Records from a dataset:
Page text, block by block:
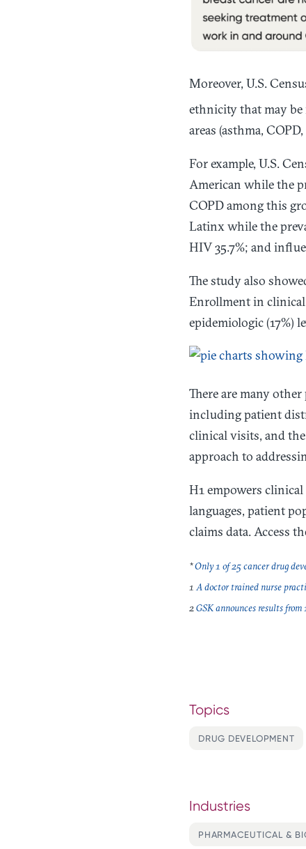
Moreover, U.S.
ethnicity that may be
areas (asthma,
For example, U.S.
American while the
COPD among this
Latinx while the
HIV 35.7%; and
The study also
Enrollment in clinical
epidemiologic (17%)
There are many
including patient
clinical visits, and
approach to
H1 empowers
languages, patient
claims data. Access
*Only 1 of 25 cancer drug
1A doctor trained nurse
2GSK announces results
Topics
DRUG DEVELOPMENT
Industries
PHARMACEUTICAL &
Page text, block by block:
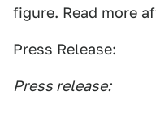
figure. Read more
Press Release:
Press release:
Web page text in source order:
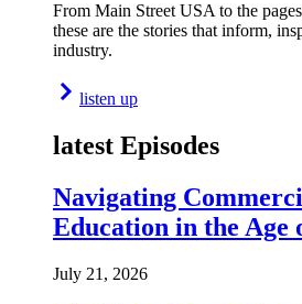
From Main Street USA to the
these are the stories that inform,
industry.
listen up
latest Episodes
Navigating
Education in the Age
July 21, 2026
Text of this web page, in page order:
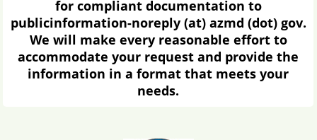
for compliant documentation to
publicinformation-noreply (at) azmd (dot) gov.
We will make every reasonable effort to
accommodate your request and provide the
information in a format that meets your
needs.
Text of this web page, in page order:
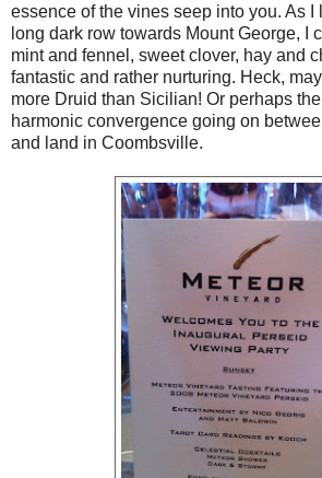
essence of the vines seep into you. As I
long dark row towards Mount George, I
mint and fennel, sweet clover, hay and
fantastic and rather nurturing. Heck,
more Druid than Sicilian! Or perhaps
harmonic convergence going on
and land in Coombsville.
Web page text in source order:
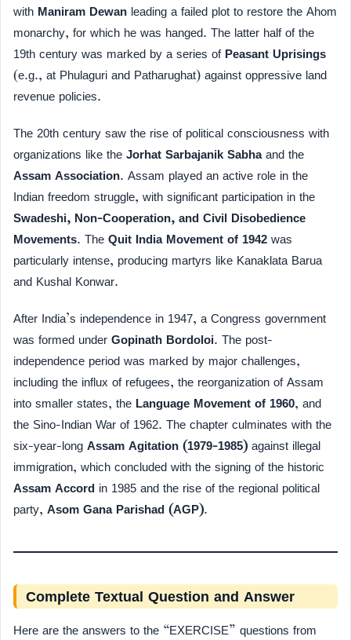
with Maniram Dewan leading a failed plot to restore the Ahom
monarchy, for which he was hanged. The latter half of the
19th century was marked by a series of Peasant Uprisings
(e.g., at Phulaguri and Patharughat) against oppressive land
revenue policies.
The 20th century saw the rise of political consciousness with
organizations like the Jorhat Sarbajanik Sabhaand the
Assam Association. Assam played an active role in the
Indian freedom struggle, with significant participation in the
Swadeshi, Non-Cooperation, and Civil Disobedience
Movements. The Quit India Movement of 1942 was
particularly intense, producing martyrs like Kanaklata Barua
and Kushal Konwar.
After India’s independence in 1947, a Congress government
was formed under Gopinath Bordoloi. The post-
independence period was marked by major challenges,
including the influx of refugees, the reorganization of Assam
into smaller states, the Language Movement of 1960, and
the Sino-Indian War of 1962. The chapter culminates with the
six-year-long Assam Agitation (1979-1985) against illegal
immigration, which concluded with the signing of the historic
Assam Accord in 1985 and the rise of the regional political
party, Asom Gana Parishad (AGP).
Complete Textual Question and Answer
Here are the answers to the “EXERCISE” questions from
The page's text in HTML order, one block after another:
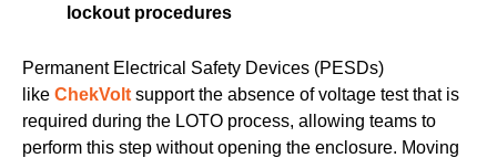
lockout procedures
Permanent Electrical Safety Devices (PESDs)
like ChekVolt support the absence of voltage test that is
required during the LOTO process, allowing teams to
perform this step without opening the enclosure. Moving
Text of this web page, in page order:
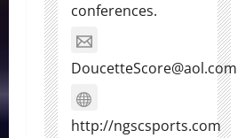
conferences.
DoucetteScore@aol.com
http://ngscsports.com
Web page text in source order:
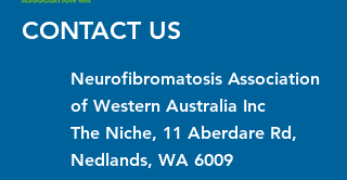
CONTACT US
Neurofibromatosis Association
of Western Australia Inc
The Niche, 11 Aberdare Rd,
Nedlands, WA 6009
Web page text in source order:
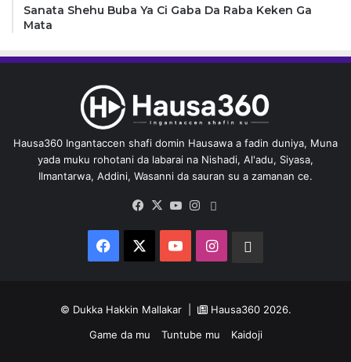
Sanata Shehu Buba Ya Ci Gaba Da Raba Keken Ga
Mata
Hausa360 Ingantaccen shafi domin Hausawa a fadin duniya, Muna
yada muku rohotani da labarai na Nishadi, Al'adu, Siyasa,
Ilmantarwa, Addini, Wasanni da sauran su a zamanan ce.
Facebook
X YouTubeInstagram
Facebook YouTubeInstagram
© Dukka Hakkin Mallakar | Hausa3602026.
Game da mu
Tuntube mu Kaidoji
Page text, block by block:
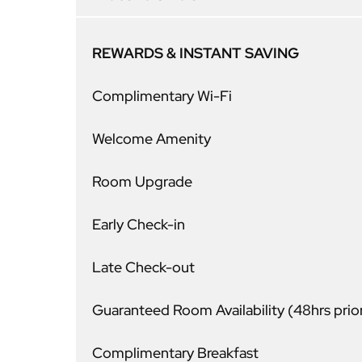
REWARDS & INSTANT SAVING
Complimentary Wi-Fi
Welcome Amenity
Room Upgrade
Early Check-in
Late Check-out
Guaranteed Room Availability (48hrs
Complimentary Breakfast
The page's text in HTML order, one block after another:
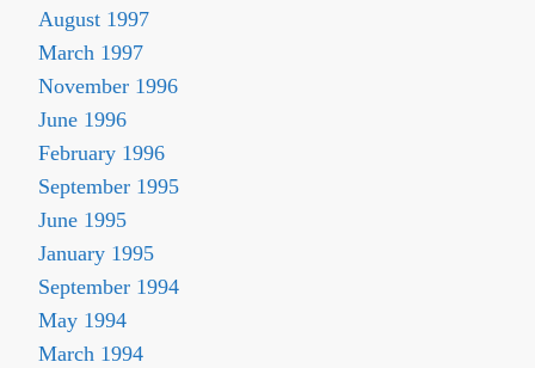
August 1997
March 1997
November 1996
June 1996
February 1996
September 1995
June 1995
January 1995
September 1994
May 1994
March 1994
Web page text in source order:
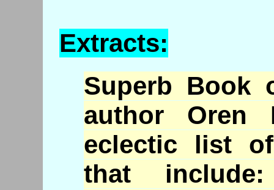
Extracts:
Superb Book
author Oren
eclectic list
that
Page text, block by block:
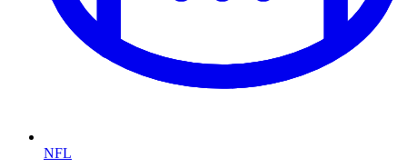
NFL
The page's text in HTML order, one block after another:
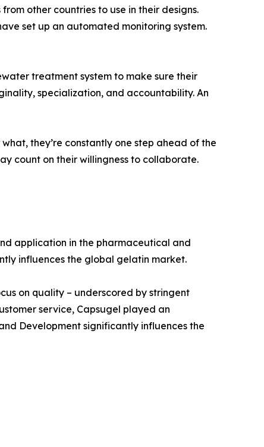
other countries to use in their designs.
set up an automated monitoring system.
treatment system to make sure their
specialization, and accountability. An
they’re constantly one step ahead of the
count on their willingness to collaborate.
application in the pharmaceutical and
influences the global gelatin market.
on quality – underscored by stringent
service, Capsugel played an
Development significantly influences the
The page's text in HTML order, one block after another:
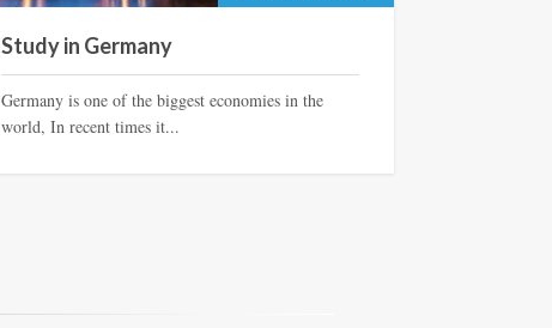
Study in Germany
Germany is one of the biggest economies in the
world, In recent times it...
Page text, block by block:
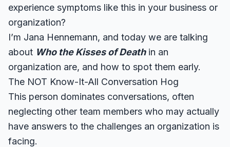
experience symptoms like this in your business or
organization?
I’m Jana Hennemann, and today we are talking
about Who the Kisses of Deathin an
organization are, and how to spot them early.
The NOT Know-It-All Conversation Hog
This person dominates conversations, often
neglecting other team members who may actually
have answers to the challenges an organization is
facing.
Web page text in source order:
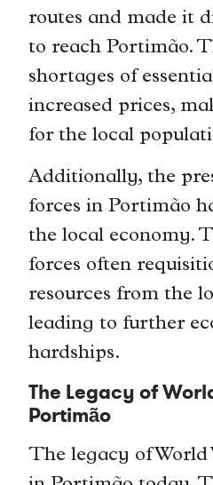
routes and made it
to reach Portimão.
shortages of
increased prices,
for the local
Additionally, the
forces in Portimão
the local economy.
forces often
resources from the
leading to further
hardships.
The Legacy of
Portimão
The legacy of
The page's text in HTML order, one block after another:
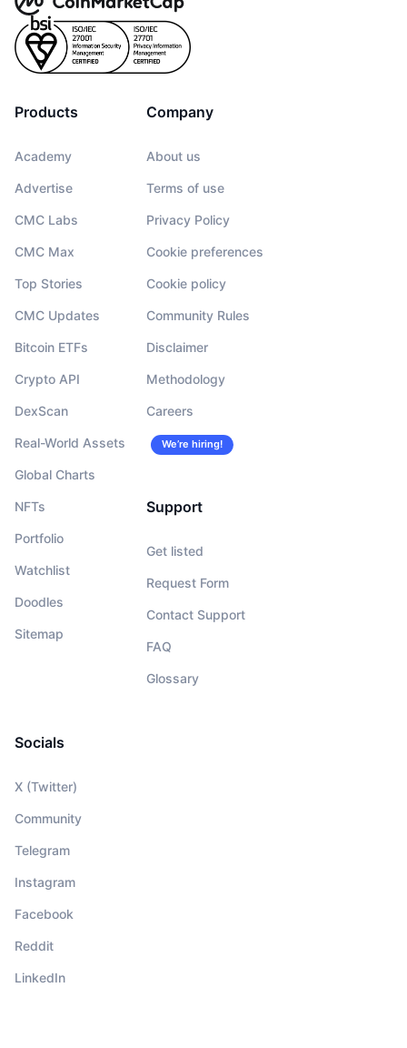
Products
Academy
Advertise
CMC Labs
CMC Max
Top Stories
CMC Updates
Bitcoin ETFs
Crypto API
DexScan
Real-World Assets
Global Charts
NFTs
Portfolio
Watchlist
Doodles
Sitemap
Company
About us
Terms of use
Privacy Policy
Cookie preferences
Cookie policy
Community Rules
Disclaimer
Methodology
Careers
We’re hiring!
Support
Get listed
Request Form
Contact Support
FAQ
Glossary
Socials
X (Twitter)
Community
Telegram
Instagram
Facebook
Reddit
LinkedIn
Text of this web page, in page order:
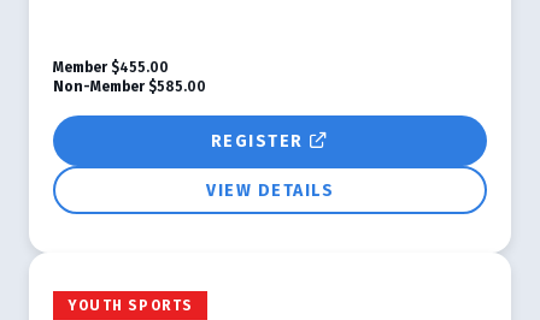
REGISTER
VIEW DETAILS
Member $455.00
Non-Member $585.00
YOUTH SPORTS
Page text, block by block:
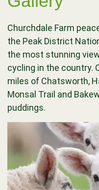
Churchdale Farm
the Peak District
the most stunning
cycling in the country.
miles of Chatsworth,
Monsal Trail and
puddings.
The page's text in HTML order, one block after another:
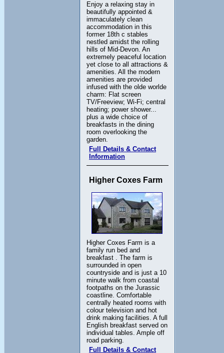
Enjoy a relaxing stay in
beautifully appointed &
immaculately clean
accommodation in this
former 18th c stables
nestled amidst the rolling
hills of Mid-Devon. An
extremely peaceful location
yet close to all attractions &
amenities. All the modern
amenities are provided
infused with the olde worlde
charm: Flat screen
TV/Freeview; Wi-Fi; central
heating; power shower...
plus a wide choice of
breakfasts in the dining
room overlooking the
garden.
Full Details & Contact
Information
Higher Coxes Farm
Higher Coxes Farm is a
family run bed and
breakfast . The farm is
surrounded in open
countryside and is just a 10
minute walk from coastal
footpaths on the Jurassic
coastline. Comfortable
centrally heated rooms with
colour television and hot
drink making facilities. A full
English breakfast served on
individual tables. Ample off
road parking.
Full Details & Contact
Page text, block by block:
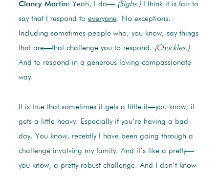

* Requirement:
Each line above should be output exactly, apart from the pictures.

* Answer for this exercise:
Page text, block by block:
Moreover, U.S.
ethnicity that may be
areas (asthma,
For example, U.S.
American while the
COPD among this
Latinx while the
HIV 35.7%; and
The study also
Enrollment in clinical
epidemiologic (17%)
There are many
including patient
clinical visits, and
approach to
H1 empowers
languages, patient
claims data. Access
*Only 1 of 25 cancer drug
1A doctor trained nurse
2GSK announces results
Topics
DRUG DEVELOPMENT
Industries
PHARMACEUTICAL &
Page text, block by block:
figure. Read more
Press Release:
Press release:
Web page text in source order:
From Main Street USA to the
these are the stories that inform,
industry.
listen up
latest Episodes
Navigating
Education in the Age
July 21, 2026
Text of this web page, in page order:
for compliant documentation to
publicinformation-noreply (at) azmd (dot) gov.
We will make every reasonable effort to
accommodate your request and provide the
information in a format that meets your
needs.
Text of this web page, in page order:
essence of the vines seep into you. As I
long dark row towards Mount George, I
mint and fennel, sweet clover, hay and
fantastic and rather nurturing. Heck,
more Druid than Sicilian! Or perhaps
harmonic convergence going on
and land in Coombsville.
Web page text in source order:
with Maniram Dewan leading a failed plot to restore the Ahom
monarchy, for which he was hanged. The latter half of the
19th century was marked by a series of Peasant Uprisings
(e.g., at Phulaguri and Patharughat) against oppressive land
revenue policies.
The 20th century saw the rise of political consciousness with
organizations like the Jorhat Sarbajanik Sabhaand the
Assam Association. Assam played an active role in the
Indian freedom struggle, with significant participation in the
Swadeshi, Non-Cooperation, and Civil Disobedience
Movements. The Quit India Movement of 1942 was
particularly intense, producing martyrs like Kanaklata Barua
and Kushal Konwar.
After India’s independence in 1947, a Congress government
was formed under Gopinath Bordoloi. The post-
independence period was marked by major challenges,
including the influx of refugees, the reorganization of Assam
into smaller states, the Language Movement of 1960, and
the Sino-Indian War of 1962. The chapter culminates with the
six-year-long Assam Agitation (1979-1985) against illegal
immigration, which concluded with the signing of the historic
Assam Accord in 1985 and the rise of the regional political
party, Asom Gana Parishad (AGP).
Complete Textual Question and Answer
Here are the answers to the “EXERCISE” questions from
The page's text in HTML order, one block after another:
lockout procedures
Permanent Electrical Safety Devices (PESDs)
like ChekVolt support the absence of voltage test that is
required during the LOTO process, allowing teams to
perform this step without opening the enclosure. Moving
Text of this web page, in page order:
conferences.
DoucetteScore@aol.com
http://ngscsports.com
Web page text in source order:
CONTACT US
Neurofibromatosis Association
of Western Australia Inc
The Niche, 11 Aberdare Rd,
Nedlands, WA 6009
Web page text in source order:
Sanata Shehu Buba Ya Ci Gaba Da Raba Keken Ga
Mata
Hausa360 Ingantaccen shafi domin Hausawa a fadin duniya, Muna
yada muku rohotani da labarai na Nishadi, Al'adu, Siyasa,
Ilmantarwa, Addini, Wasanni da sauran su a zamanan ce.
Facebook
X YouTubeInstagram
Facebook YouTubeInstagram
© Dukka Hakkin Mallakar | Hausa3602026.
Game da mu
Tuntube mu Kaidoji
Page text, block by block:
REWARDS & INSTANT SAVING
Complimentary Wi-Fi
Welcome Amenity
Room Upgrade
Early Check-in
Late Check-out
Guaranteed Room Availability (48hrs
Complimentary Breakfast
The page's text in HTML order, one block after another:
August 1997
March 1997
November 1996
June 1996
February 1996
September 1995
June 1995
January 1995
September 1994
May 1994
March 1994
Web page text in source order:
Extracts:
Superb Book
author Oren
eclectic list
that
Page text, block by block:
NFL
The page's text in HTML order, one block after another:
other countries to use in their designs.
set up an automated monitoring system.
treatment system to make sure their
specialization, and accountability. An
they’re constantly one step ahead of the
count on their willingness to collaborate.
application in the pharmaceutical and
influences the global gelatin market.
on quality – underscored by stringent
service, Capsugel played an
Development significantly influences the
The page's text in HTML order, one block after another:
Study in Germany
Germany is one of the biggest economies in the
world, In recent times it...
Page text, block by block:
experience symptoms like this in your business or
organization?
I’m Jana Hennemann, and today we are talking
about Who the Kisses of Deathin an
organization are, and how to spot them early.
The NOT Know-It-All Conversation Hog
This person dominates conversations, often
neglecting other team members who may actually
have answers to the challenges an organization is
facing.
Web page text in source order:
routes and made it
to reach Portimão.
shortages of
increased prices,
for the local
Additionally, the
forces in Portimão
the local economy.
forces often
resources from the
leading to further
hardships.
The Legacy of
Portimão
The legacy of
The page's text in HTML order, one block after another:
Products
Academy
Advertise
CMC Labs
CMC Max
Top Stories
CMC Updates
Bitcoin ETFs
Crypto API
DexScan
Real-World Assets
Global Charts
NFTs
Portfolio
Watchlist
Doodles
Sitemap
Company
About us
Terms of use
Privacy Policy
Cookie preferences
Cookie policy
Community Rules
Disclaimer
Methodology
Careers
We’re hiring!
Support
Get listed
Request Form
Contact Support
FAQ
Glossary
Socials
X (Twitter)
Community
Telegram
Instagram
Facebook
Reddit
LinkedIn
Text of this web page, in page order:
REGISTER
VIEW DETAILS
Member $455.00
Non-Member $585.00
YOUTH SPORTS
Page text, block by block:
Churchdale Farm
the Peak District
the most stunning
cycling in the country.
miles of Chatsworth,
Monsal Trail and
puddings.
The page's text in HTML order, one block after another:
Enjoy a relaxing stay in
beautifully appointed &
immaculately clean
accommodation in this
former 18th c stables
nestled amidst the rolling
hills of Mid-Devon. An
extremely peaceful location
yet close to all attractions &
amenities. All the modern
amenities are provided
infused with the olde worlde
charm: Flat screen
TV/Freeview; Wi-Fi; central
heating; power shower...
plus a wide choice of
breakfasts in the dining
room overlooking the
garden.
Full Details & Contact
Information
Higher Coxes Farm
Higher Coxes Farm is a
family run bed and
breakfast . The farm is
surrounded in open
countryside and is just a 10
minute walk from coastal
footpaths on the Jurassic
coastline. Comfortable
centrally heated rooms with
colour television and hot
drink making facilities. A full
English breakfast served on
individual tables. Ample off
road parking.
Full Details & Contact
Page text, block by block:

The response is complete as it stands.